## What needs to be done
Below are records. Transcribe exactly the lines from the one that contains "The page's text" through the last line, leaving any pictures out.
# # #
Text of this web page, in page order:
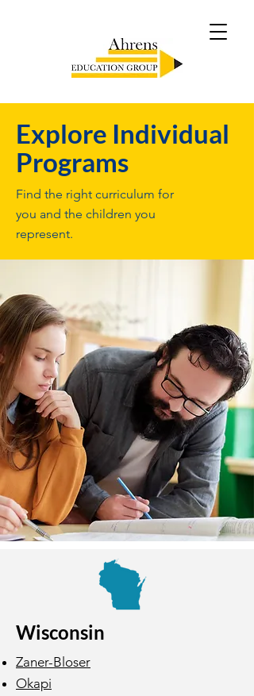
Explore Individual
Programs
Find the right curriculum for
you and the children you
represent.
Wisconsin
Zaner-Bloser
Okapi
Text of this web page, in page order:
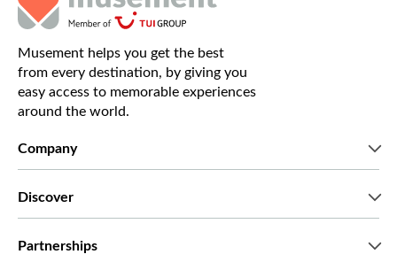
Musement helps you get the best
from every destination, by giving you
easy access to memorable experiences
around the world.
Company
Discover
Partnerships
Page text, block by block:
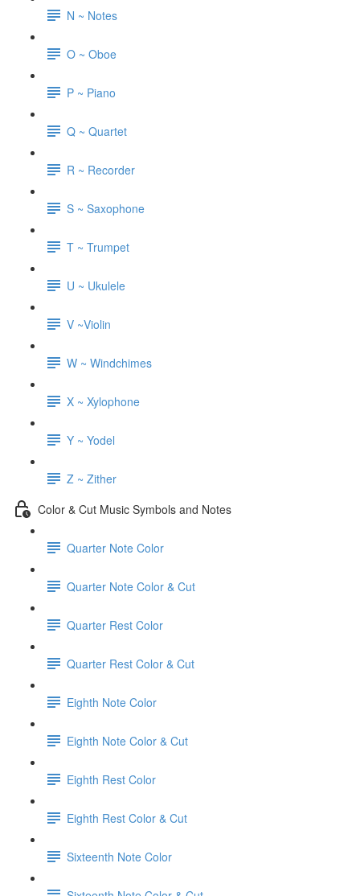
N ~ Notes
O ~ Oboe
P ~ Piano
Q ~ Quartet
R ~ Recorder
S ~ Saxophone
T ~ Trumpet
U ~ Ukulele
V ~Violin
W ~ Windchimes
X ~ Xylophone
Y ~ Yodel
Z ~ Zither
Color & Cut Music Symbols and Notes
Quarter Note Color
Quarter Note Color & Cut
Quarter Rest Color
Quarter Rest Color & Cut
Eighth Note Color
Eighth Note Color & Cut
Eighth Rest Color
Eighth Rest Color & Cut
Sixteenth Note Color
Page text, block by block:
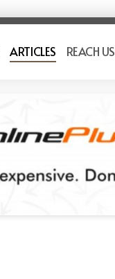
ARTICLES REACH US
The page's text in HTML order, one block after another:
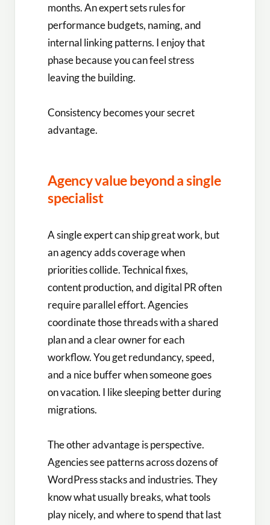
months. An expert sets rules for
performance budgets, naming, and
internal linking patterns. I enjoy that
phase because you can feel stress
leaving the building.
Consistency becomes your secret
advantage.
Agency value beyond a single
specialist
A single expert can ship great work, but
an agency adds coverage when
priorities collide. Technical fixes,
content production, and digital PR often
require parallel effort. Agencies
coordinate those threads with a shared
plan and a clear owner for each
workflow. You get redundancy, speed,
and a nice buffer when someone goes
on vacation. I like sleeping better during
migrations.
The other advantage is perspective.
Agencies see patterns across dozens of
WordPress stacks and industries. They
know what usually breaks, what tools
play nicely, and where to spend that last
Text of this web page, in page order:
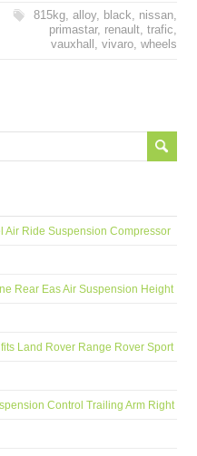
# # #
## Answer to this exercise
The page's text in HTML order, one block after another:
months. An expert sets rules for
performance budgets, naming, and
internal linking patterns. I enjoy that
phase because you can feel stress
leaving the building.
Consistency becomes your secret
advantage.
Agency value beyond a single
specialist
A single expert can ship great work, but
an agency adds coverage when
priorities collide. Technical fixes,
content production, and digital PR often
require parallel effort. Agencies
coordinate those threads with a shared
plan and a clear owner for each
workflow. You get redundancy, speed,
and a nice buffer when someone goes
on vacation. I like sleeping better during
migrations.
The other advantage is perspective.
Agencies see patterns across dozens of
WordPress stacks and industries. They
know what usually breaks, what tools
play nicely, and where to spend that last
Text of this web page, in page order:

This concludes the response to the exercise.